From a purely visual perspective, although small in size, the print is also highly dynamic in its representation of an ephemeral moment. The print captures the exact moment in which Joseph’s half-naked wife lies on a bed and pulls Joseph towards her. Adding to the dynamism of the print is the disheveled bedding and the women’s haphazardly pulled up nightgown. Rembrandt’s use of chiaroscuro not only adds form and depth to the work, but also symbolically casts the unfaithful wife into the shadow, giving the four-poster bed a foreboding, cavernous atmosphere.

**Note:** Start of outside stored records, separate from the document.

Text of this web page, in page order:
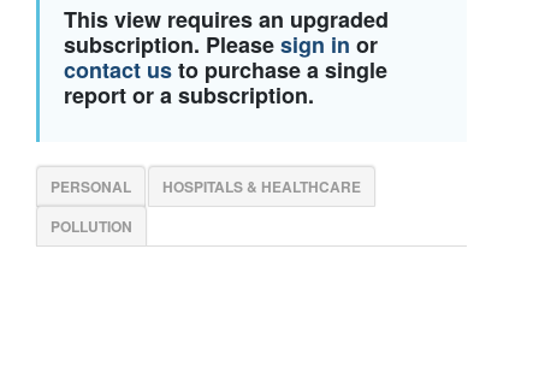
This view requires an upgraded
subscription. Pleasesign in or
contact usto purchase a single
report or a subscription.
PERSONAL
HOSPITALS & HEALTHCARE
POLLUTION
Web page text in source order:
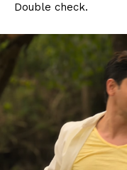
Double check.
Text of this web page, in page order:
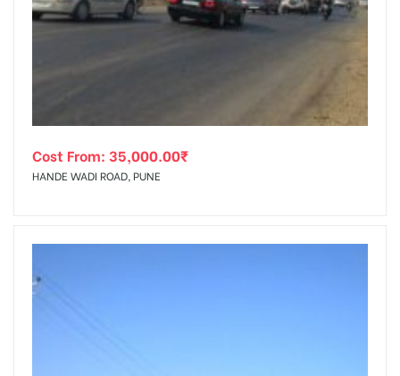
Cost From: 35,000.00₹
HANDE WADI ROAD, PUNE

Rembrandt was raised as a member of the Dutch Reformed Church. Despite Rembrandt’s Protestantism, he frequently depicted scenes from the Old Testament, and was known to be sympathetic to Judaism. He lived in the Jewish quarter of Amsterdam and was good friends with a rabbi, Menasseh ben Israel. It was not until the 1650s that Rembrandt’s exploration of Old Testament themes was at its most constructive. This was also the period in which he painted several scenes from Genesis 39, including Joseph Resists Temptation (1655) and Joseph Accused by Potiphar’s Wife (1655), however, no other etchings depicting this theme are known, and certainly none are as graphic as Joseph and Potiphar’s Wife (Hinterding, 1993 – 1994).

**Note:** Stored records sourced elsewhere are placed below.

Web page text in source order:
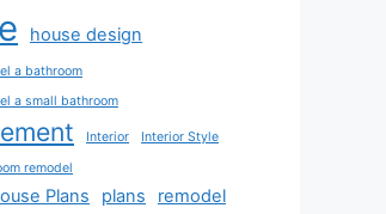
house design
a bathroom
a small bathroom
Interior
Interior Style
remodel
Plans plans remodel

This makes this particular print an early example of Rembrandt’s portrayal of scenes especially pertinent to Jewish history, which was to become an important facet of his oeuvre. When combined with the sexual nature of the print, and its dynamic depictions of fraught emotion, this etching is a key example of Rembrandt’s mastery of the medium, both technically and in terms of his conceptual treatment of subject matter.

Literature

Bartsch 39; Hind 118;

‘The New Hollstein’, 2013, no. 128, first state (of five)

Plate in existence, Rembrandthuis – with Nowell-Usticke(1967): C

 

Provenance

  • Formerly in the collection of the Rijksprentenkabinet, as a double (see stamp R.P.K.L.-Rijks Prenten Kabinet Leiden). In 1886 it was decided to sell the double and use the proceeds towards the purchase of a historical atlas;
  • Douwes Fine Art, Amsterdam, 2018
  • private collection, The Netherlands

 

Literature about the artist:

Hinterding, E., ‘The History of Rembrandt’s Copperplates, with a Catalogue of Those That Survive’, Simiolus, Vol. 22, No. 4 (1993-1994), pp. 253-315.